Partili Cumhurbaşkanı Recep Tayyip Erdoğan, Taksim Camisi Açılış Programı'nda konuşarak, ”Taksim Cami 1, 5 asırlık bir mücadelenin ardından İstanbul'umuza kazandırılmıştır. Taksim Cami'ni bir süre önce yeniden ibadete açtığımız Ayasofya Cami Kebir'ine verdiğimiz bir selam, İstanbul'un fethinin 568'inci yıldönümüne bir hediye olarak görüyorum" ifadelerini kullanmış, devamında da; ”İBB Başkanlığına seçildiğimde verdiğimiz sözlerden birisi de bu caminin inşasını gerçekleştirmekti. 28 Şubat ve sonrası gelişmeler nedeniyle bu sözümüzü yerine getiremedik. 2013 yılında tekrar harekete geçtiğimizde de karşımızda Gezi olaylarını bulduk. O teröristlerin karşımıza dikildiği zaman” demiş.
Varsa yoksa gezi.
Gezi; barışçıl ve demokratik bir gösteri ve protesto hakkının kullanılması olup, bu hakka saygı göstermeyen, göstericilere şiddet uygulayan iktidarın dayatması ile tırmandırılan ve amacından saptırılan demokratik bir eylemdir.

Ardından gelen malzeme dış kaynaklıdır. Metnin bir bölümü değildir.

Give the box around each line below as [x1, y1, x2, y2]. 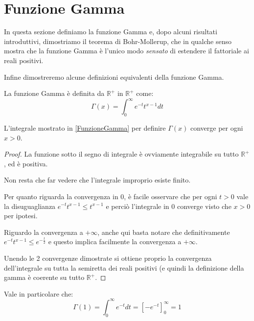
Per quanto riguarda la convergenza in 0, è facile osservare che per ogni [4, 191, 217, 201]
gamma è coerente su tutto [4, 272, 85, 282]
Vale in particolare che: [4, 288, 73, 298]
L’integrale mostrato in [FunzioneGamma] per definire [4, 122, 166, 133]
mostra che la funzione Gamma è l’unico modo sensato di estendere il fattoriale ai [4, 46, 249, 56]
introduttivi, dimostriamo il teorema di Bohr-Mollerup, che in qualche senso [4, 36, 231, 46]
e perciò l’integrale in [106, 201, 169, 211]
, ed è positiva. [4, 158, 48, 168]
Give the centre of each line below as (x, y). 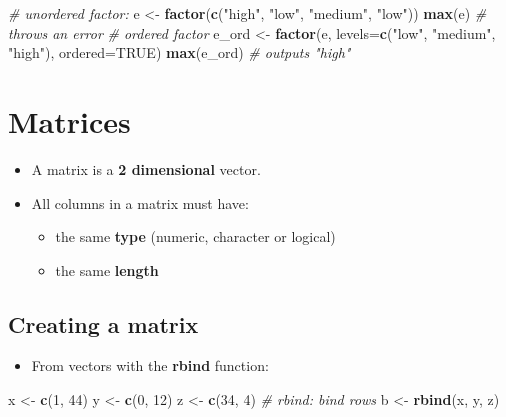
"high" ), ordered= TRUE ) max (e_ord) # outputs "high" (179, 52)
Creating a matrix (103, 323)
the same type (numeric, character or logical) (195, 236)
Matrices (69, 120)
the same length (107, 269)
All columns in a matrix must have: (140, 202)
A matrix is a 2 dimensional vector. (146, 168)
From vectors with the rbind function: (150, 365)

Cami açılışında politika yapmış yine.
Açılış için kalabalık bir cemaat toplanarak pandemi için gerekli mesafe kuralına uyulmamış, pandeminin yayılmasına zemin oluşturulmuştur, tıpkı Ayasofya’nın yeniden cami olarak ibadete açılışında olduğu gibi.
Bu açılış törenindeki kalabalıklar nedeniyle oluşacak bulaşılar sonucunda, yüzlerce insan hayatını kaybedecek, cami açmanın sevabı bunun neresinde?

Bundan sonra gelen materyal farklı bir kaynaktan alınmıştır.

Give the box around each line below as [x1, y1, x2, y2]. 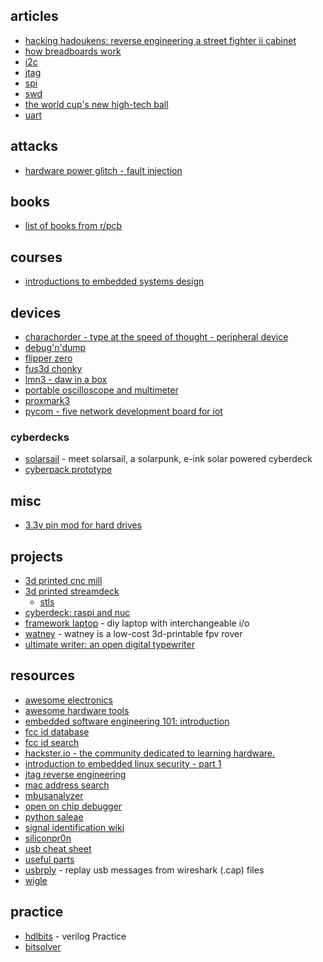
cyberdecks [10, 430, 70, 444]
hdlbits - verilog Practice [24, 930, 127, 942]
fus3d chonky [24, 363, 83, 375]
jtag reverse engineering [24, 768, 127, 780]
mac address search [24, 779, 110, 791]
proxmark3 [24, 395, 71, 407]
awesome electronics [24, 694, 113, 706]
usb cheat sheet [24, 842, 92, 854]

Taksim Camisi, ibadete açılan Ayasofya'ya verilen bir selam ve İstanbul'un fethine hediyeymiş. İstanbul fethedileli asırlar geçmiş, çok gecikmiş, zaman aşımına uğramış bir hediye. Ezanlar susmayacakmış. Bu ülkede ezanlar susmuş sanki.
Ne alaka, dini siyasete alet etmenin daniskası.
Camide politika yapmak, bundan siyasi çıkar ummak.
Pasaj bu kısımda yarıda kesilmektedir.